▸ TASK REQUIREMENTS
Reproduce the material that follows, keeping every line exactly as it is.

Segment Open

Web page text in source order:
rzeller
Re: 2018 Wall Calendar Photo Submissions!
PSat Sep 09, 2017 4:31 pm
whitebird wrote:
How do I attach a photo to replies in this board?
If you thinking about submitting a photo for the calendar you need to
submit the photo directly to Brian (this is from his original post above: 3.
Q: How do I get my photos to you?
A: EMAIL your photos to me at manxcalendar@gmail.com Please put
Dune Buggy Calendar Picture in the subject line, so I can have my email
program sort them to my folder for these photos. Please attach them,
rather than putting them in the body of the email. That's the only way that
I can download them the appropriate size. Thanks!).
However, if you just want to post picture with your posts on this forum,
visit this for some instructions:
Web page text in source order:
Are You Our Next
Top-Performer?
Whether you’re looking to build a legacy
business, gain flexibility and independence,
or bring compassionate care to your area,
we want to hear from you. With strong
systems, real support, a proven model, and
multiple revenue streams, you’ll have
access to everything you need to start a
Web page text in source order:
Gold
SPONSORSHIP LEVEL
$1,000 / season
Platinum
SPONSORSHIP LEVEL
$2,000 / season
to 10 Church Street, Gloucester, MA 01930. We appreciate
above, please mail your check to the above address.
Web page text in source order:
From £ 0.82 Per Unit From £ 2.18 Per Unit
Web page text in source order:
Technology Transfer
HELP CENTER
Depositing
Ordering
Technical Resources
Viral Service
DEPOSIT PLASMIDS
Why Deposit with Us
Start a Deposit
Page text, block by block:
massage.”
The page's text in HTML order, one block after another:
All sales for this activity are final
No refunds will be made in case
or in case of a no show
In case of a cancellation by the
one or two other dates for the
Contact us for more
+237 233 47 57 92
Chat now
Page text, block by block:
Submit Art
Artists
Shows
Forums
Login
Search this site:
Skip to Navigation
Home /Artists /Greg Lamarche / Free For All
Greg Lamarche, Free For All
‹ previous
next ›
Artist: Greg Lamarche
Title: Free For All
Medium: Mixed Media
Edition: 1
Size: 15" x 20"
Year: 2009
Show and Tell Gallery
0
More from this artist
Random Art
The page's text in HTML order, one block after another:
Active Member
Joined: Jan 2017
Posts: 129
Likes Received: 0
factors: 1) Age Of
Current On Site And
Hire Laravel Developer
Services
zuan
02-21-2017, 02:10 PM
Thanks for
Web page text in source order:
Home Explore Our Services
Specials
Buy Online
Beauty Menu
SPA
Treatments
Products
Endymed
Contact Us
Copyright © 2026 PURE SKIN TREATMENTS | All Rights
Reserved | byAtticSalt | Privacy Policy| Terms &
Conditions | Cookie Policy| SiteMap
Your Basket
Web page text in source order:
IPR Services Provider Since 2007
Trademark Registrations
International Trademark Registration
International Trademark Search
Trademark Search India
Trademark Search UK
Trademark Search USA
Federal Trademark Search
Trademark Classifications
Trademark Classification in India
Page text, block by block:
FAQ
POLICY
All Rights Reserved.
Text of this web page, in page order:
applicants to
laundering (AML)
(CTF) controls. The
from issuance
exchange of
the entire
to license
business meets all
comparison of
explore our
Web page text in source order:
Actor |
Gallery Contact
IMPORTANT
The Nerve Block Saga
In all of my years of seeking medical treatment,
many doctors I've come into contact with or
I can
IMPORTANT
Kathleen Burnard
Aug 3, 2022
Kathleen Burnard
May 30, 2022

Segment Closed

▸ RESULT OF THIS EXERCISE
Web page text in source order:
rzeller
Re: 2018 Wall Calendar Photo Submissions!
PSat Sep 09, 2017 4:31 pm
whitebird wrote:
How do I attach a photo to replies in this board?
If you thinking about submitting a photo for the calendar you need to
submit the photo directly to Brian (this is from his original post above: 3.
Q: How do I get my photos to you?
A: EMAIL your photos to me at manxcalendar@gmail.com Please put
Dune Buggy Calendar Picture in the subject line, so I can have my email
program sort them to my folder for these photos. Please attach them,
rather than putting them in the body of the email. That's the only way that
I can download them the appropriate size. Thanks!).
However, if you just want to post picture with your posts on this forum,
visit this for some instructions:
Web page text in source order:
Are You Our Next
Top-Performer?
Whether you’re looking to build a legacy
business, gain flexibility and independence,
or bring compassionate care to your area,
we want to hear from you. With strong
systems, real support, a proven model, and
multiple revenue streams, you’ll have
access to everything you need to start a
Web page text in source order:
Gold
SPONSORSHIP LEVEL
$1,000 / season
Platinum
SPONSORSHIP LEVEL
$2,000 / season
to 10 Church Street, Gloucester, MA 01930. We appreciate
above, please mail your check to the above address.
Web page text in source order:
From £ 0.82 Per Unit From £ 2.18 Per Unit
Web page text in source order:
Technology Transfer
HELP CENTER
Depositing
Ordering
Technical Resources
Viral Service
DEPOSIT PLASMIDS
Why Deposit with Us
Start a Deposit
Page text, block by block:
massage.”
The page's text in HTML order, one block after another:
All sales for this activity are final
No refunds will be made in case
or in case of a no show
In case of a cancellation by the
one or two other dates for the
Contact us for more
+237 233 47 57 92
Chat now
Page text, block by block:
Submit Art
Artists
Shows
Forums
Login
Search this site:
Skip to Navigation
Home /Artists /Greg Lamarche / Free For All
Greg Lamarche, Free For All
‹ previous
next ›
Artist: Greg Lamarche
Title: Free For All
Medium: Mixed Media
Edition: 1
Size: 15" x 20"
Year: 2009
Show and Tell Gallery
0
More from this artist
Random Art
The page's text in HTML order, one block after another:
Active Member
Joined: Jan 2017
Posts: 129
Likes Received: 0
factors: 1) Age Of
Current On Site And
Hire Laravel Developer
Services
zuan
02-21-2017, 02:10 PM
Thanks for
Web page text in source order:
Home Explore Our Services
Specials
Buy Online
Beauty Menu
SPA
Treatments
Products
Endymed
Contact Us
Copyright © 2026 PURE SKIN TREATMENTS | All Rights
Reserved | byAtticSalt | Privacy Policy| Terms &
Conditions | Cookie Policy| SiteMap
Your Basket
Web page text in source order:
IPR Services Provider Since 2007
Trademark Registrations
International Trademark Registration
International Trademark Search
Trademark Search India
Trademark Search UK
Trademark Search USA
Federal Trademark Search
Trademark Classifications
Trademark Classification in India
Page text, block by block:
FAQ
POLICY
All Rights Reserved.
Text of this web page, in page order:
applicants to
laundering (AML)
(CTF) controls. The
from issuance
exchange of
the entire
to license
business meets all
comparison of
explore our
Web page text in source order:
Actor |
Gallery Contact
IMPORTANT
The Nerve Block Saga
In all of my years of seeking medical treatment,
many doctors I've come into contact with or
I can
IMPORTANT
Kathleen Burnard
Aug 3, 2022
Kathleen Burnard
May 30, 2022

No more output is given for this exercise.